One is a Victorian spoof. Not too many people know about it. It’s called Flatland. And it was written by a couple of guy masquerading under the pseudonym “A Square.” It is a kind of spoof on hierarchies in society. So it imagine the world consists of different kinds of dimensions. So you’re a two dimensional person, and you enter into this world where one dimensional people are dots and three dimensional people are cubes—and you’re trying to negotiate this strange social world. It’s a reminder that your particular viewpoint or your particular culture is not necessarily the ultimate good thing. You should take other cultures at face value and enjoy them, get to know them and understand them—in the sense of how the square would have to understand the cube world or the one dimensional world.
As a second book, I’m going to pick T.S. Eliot’s poetry. I actually studied Eliot in high school for my high school final exams (A Levels as we call them here). I think he’s just the most amazing poet who ever came our way. In many ways: mentally complex, and extremely well read, and immensely deep.

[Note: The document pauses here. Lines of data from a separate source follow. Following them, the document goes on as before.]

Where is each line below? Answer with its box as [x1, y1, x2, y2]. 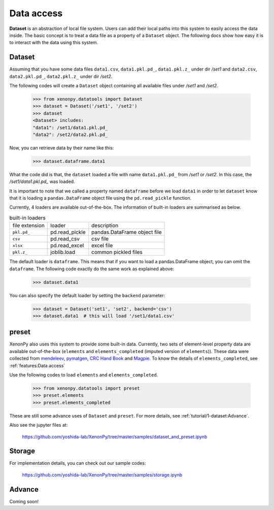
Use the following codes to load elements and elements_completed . [9, 372, 158, 378]
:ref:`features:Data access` [9, 362, 65, 368]
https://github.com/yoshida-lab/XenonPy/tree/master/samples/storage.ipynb [22, 471, 183, 477]
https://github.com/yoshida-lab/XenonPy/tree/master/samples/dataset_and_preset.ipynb [22, 433, 208, 439]
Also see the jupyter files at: [9, 422, 68, 428]
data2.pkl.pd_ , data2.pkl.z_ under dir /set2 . [9, 73, 113, 79]
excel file [91, 242, 113, 249]
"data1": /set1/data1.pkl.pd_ [32, 124, 108, 131]
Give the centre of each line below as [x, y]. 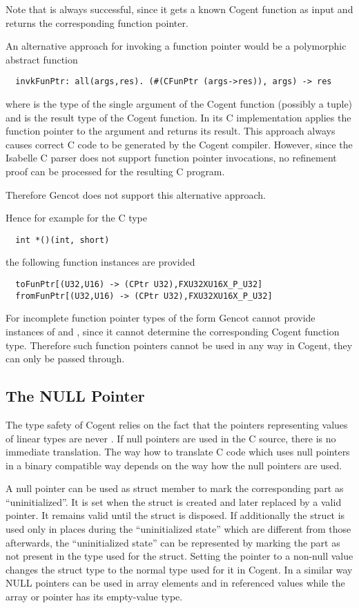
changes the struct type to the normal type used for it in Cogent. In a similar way [179, 569]
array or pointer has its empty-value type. [94, 597]
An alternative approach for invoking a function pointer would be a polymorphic [176, 46]
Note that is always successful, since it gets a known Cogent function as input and [179, 9]
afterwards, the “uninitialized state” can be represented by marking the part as [173, 542]
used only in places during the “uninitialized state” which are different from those [178, 529]
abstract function [42, 59]
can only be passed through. [65, 359]
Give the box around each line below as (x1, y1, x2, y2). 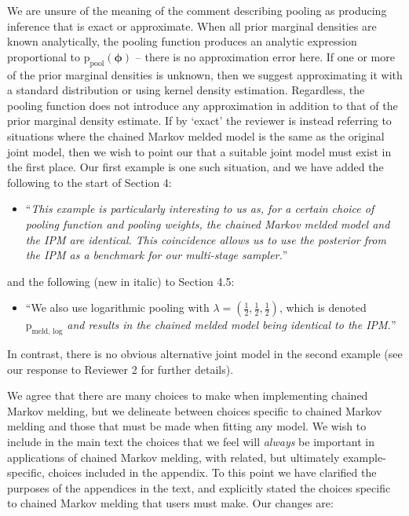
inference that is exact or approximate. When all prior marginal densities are (7, 17, 377, 34)
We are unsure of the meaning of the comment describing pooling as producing (7, 2, 387, 18)
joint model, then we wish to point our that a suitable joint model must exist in (7, 143, 392, 159)
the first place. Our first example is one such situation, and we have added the (7, 159, 384, 175)
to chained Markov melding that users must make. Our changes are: (7, 495, 334, 511)
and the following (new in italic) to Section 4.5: (7, 273, 235, 289)
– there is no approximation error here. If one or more (135, 48, 395, 64)
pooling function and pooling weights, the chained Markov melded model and (25, 215, 390, 232)
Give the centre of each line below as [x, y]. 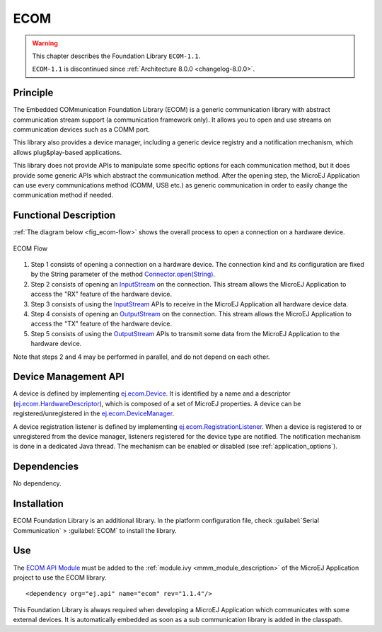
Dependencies [46, 467]
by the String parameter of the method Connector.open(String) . [123, 274]
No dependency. [37, 483]
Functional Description [64, 216]
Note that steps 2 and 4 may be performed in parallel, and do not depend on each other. [141, 357]
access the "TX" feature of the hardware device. [102, 324]
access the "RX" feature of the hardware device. [102, 294]
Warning [45, 43]
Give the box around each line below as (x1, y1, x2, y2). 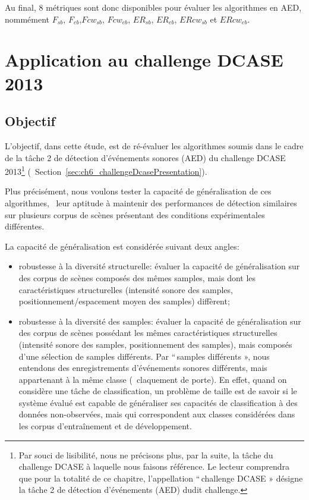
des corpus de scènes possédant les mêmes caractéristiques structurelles (18, 326, 278, 339)
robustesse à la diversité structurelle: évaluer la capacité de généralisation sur (18, 260, 300, 272)
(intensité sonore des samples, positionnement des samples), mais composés (18, 338, 292, 350)
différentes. (5, 220, 45, 232)
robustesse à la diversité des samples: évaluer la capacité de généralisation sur (18, 315, 301, 327)
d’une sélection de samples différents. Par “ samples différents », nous (18, 350, 270, 362)
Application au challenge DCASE (5, 48, 283, 72)
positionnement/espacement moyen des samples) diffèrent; (18, 295, 230, 307)
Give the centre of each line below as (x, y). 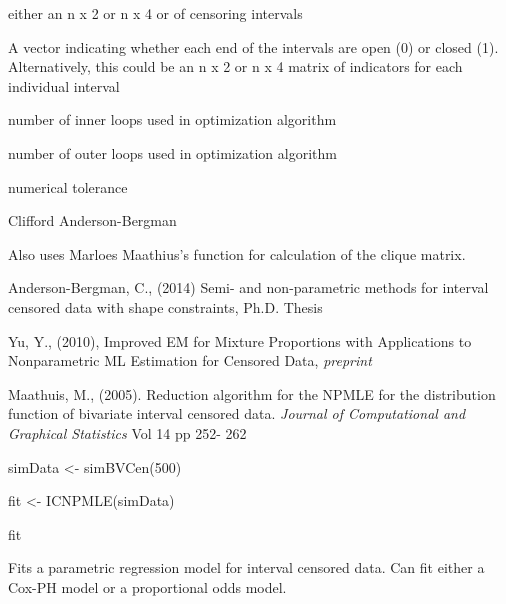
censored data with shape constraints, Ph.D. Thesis (165, 306)
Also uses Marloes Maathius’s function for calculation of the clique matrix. (237, 253)
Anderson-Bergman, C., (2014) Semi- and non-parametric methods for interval (248, 287)
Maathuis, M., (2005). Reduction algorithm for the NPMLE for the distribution (252, 393)
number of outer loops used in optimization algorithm (172, 152)
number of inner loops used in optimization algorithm (172, 119)
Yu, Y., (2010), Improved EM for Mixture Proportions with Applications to (240, 340)
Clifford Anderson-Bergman (92, 220)
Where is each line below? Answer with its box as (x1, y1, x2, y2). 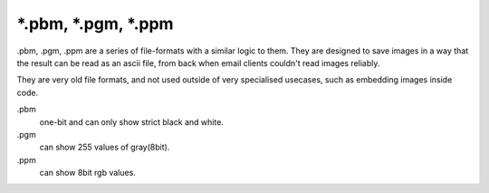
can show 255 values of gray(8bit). (39, 141, 170, 153)
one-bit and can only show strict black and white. (39, 116, 224, 127)
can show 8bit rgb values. (39, 168, 136, 179)

As the last choice, I’m actually going to pick something I’m sure nobody’s ever heard of. It’s the Irish writer Brendan Behan’s semi-autobiographical book called Hold Your Hour and Have Another. It just has that Irish flow and fun—that sense of fun and “life is a gas,” as the as the saying goes. It’s just wonderfully well-written little vignettes on his experiences in life. Great guy: he died very young, at the age of 41. Same age actually as the other greatest poet ever, Dylan Thomas, the Welsh poet, who I might otherwise have included, because his sense of observation is absolutely extraordinary. T.S. Eliot is more internal and intellectualizing and looking at himself. Dylan Thomas’s observations on the foibles of other people is just unbelievable in his way with words. It’s just beautiful. It’s absolutely fantastic stuff. So you get four for the price of one.
Robin Dunbar, thank you so much for taking the time to talk today.
You’re very welcome. It’s been great fun.